=== EXERCISE MATERIAL ===

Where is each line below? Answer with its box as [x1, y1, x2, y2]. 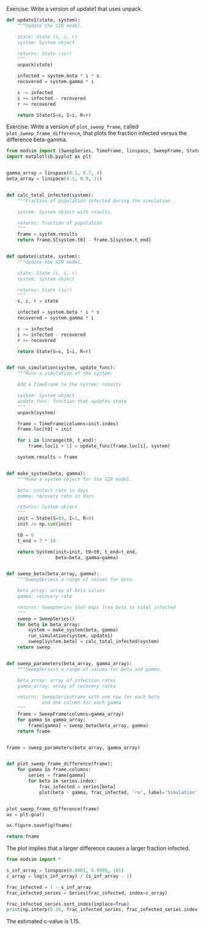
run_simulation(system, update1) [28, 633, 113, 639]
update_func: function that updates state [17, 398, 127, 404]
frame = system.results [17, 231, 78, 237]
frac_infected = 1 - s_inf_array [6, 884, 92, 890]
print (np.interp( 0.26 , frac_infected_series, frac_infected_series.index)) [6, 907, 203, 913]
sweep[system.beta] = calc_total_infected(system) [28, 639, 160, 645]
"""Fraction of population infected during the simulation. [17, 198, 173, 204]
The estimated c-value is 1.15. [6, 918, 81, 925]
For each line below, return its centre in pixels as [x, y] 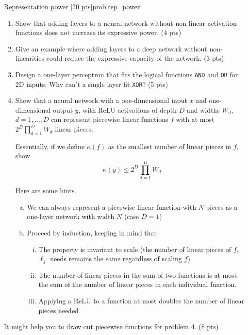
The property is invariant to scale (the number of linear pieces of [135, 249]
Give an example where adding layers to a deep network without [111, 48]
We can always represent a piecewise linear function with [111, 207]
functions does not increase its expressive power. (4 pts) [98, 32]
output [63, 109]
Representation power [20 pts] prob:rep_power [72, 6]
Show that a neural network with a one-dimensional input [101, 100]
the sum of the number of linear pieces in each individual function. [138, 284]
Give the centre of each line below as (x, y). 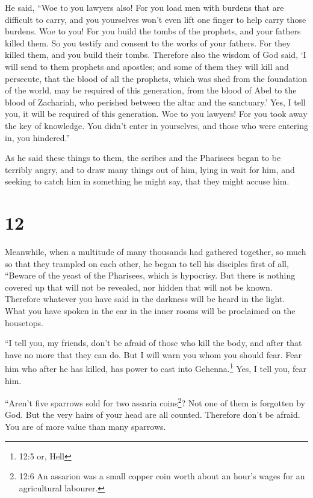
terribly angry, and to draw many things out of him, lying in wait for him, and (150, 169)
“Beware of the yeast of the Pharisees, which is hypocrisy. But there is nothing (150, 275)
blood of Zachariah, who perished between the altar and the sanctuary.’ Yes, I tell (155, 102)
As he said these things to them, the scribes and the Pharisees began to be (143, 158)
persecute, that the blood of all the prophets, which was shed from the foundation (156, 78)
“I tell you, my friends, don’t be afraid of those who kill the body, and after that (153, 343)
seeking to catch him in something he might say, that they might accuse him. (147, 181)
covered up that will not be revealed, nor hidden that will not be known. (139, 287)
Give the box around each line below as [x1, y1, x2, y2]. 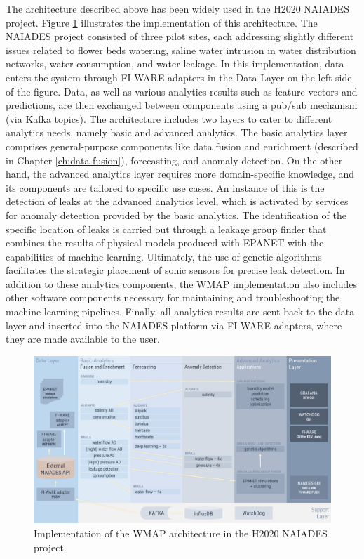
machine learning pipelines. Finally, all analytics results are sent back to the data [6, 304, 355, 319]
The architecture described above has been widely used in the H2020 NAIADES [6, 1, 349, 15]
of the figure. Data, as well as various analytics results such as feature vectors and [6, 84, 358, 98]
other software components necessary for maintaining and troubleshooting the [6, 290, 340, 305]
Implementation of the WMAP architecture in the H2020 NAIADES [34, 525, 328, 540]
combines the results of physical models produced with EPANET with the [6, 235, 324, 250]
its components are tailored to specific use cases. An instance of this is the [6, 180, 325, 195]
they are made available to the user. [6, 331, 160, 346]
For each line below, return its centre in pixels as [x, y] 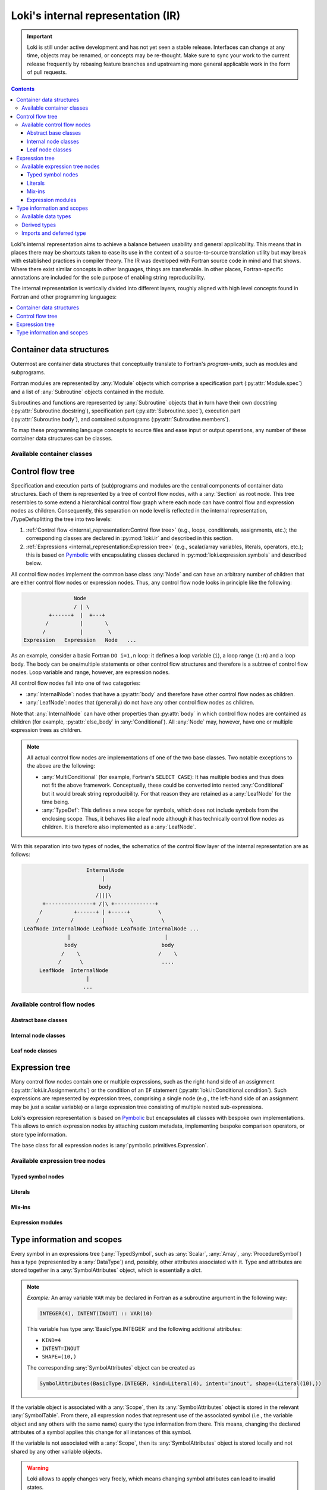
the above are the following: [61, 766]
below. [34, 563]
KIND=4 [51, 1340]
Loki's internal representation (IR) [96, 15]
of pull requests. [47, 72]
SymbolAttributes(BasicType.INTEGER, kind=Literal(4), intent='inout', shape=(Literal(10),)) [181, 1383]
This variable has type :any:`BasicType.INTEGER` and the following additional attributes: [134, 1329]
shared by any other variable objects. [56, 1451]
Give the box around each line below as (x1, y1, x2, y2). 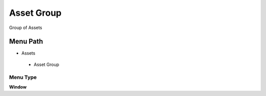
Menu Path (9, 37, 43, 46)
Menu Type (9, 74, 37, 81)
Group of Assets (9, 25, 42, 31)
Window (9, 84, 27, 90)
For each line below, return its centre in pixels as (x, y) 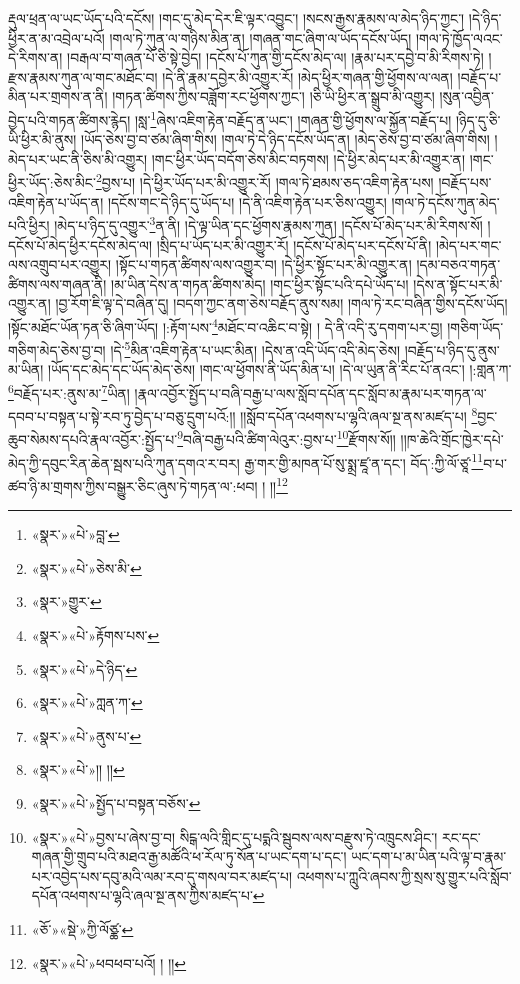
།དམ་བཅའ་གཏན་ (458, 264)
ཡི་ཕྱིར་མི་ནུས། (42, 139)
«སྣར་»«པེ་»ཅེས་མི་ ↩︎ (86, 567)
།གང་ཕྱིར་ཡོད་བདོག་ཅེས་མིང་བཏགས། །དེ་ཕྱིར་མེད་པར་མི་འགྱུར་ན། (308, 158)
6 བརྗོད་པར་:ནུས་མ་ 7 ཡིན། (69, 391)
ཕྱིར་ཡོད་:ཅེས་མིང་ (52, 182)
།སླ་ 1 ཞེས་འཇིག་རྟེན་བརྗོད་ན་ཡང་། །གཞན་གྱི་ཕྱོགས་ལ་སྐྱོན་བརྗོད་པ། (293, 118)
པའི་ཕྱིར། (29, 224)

===

YOUR TASK:
Extract each line from the entries above that contains the string "Pharisees".

RESPONSE AREA:
“Beware of the yeast of the Pharisees, which is hypocrisy. But there is nothing (150, 275)
As he said these things to them, the scribes and the Pharisees began to be (143, 158)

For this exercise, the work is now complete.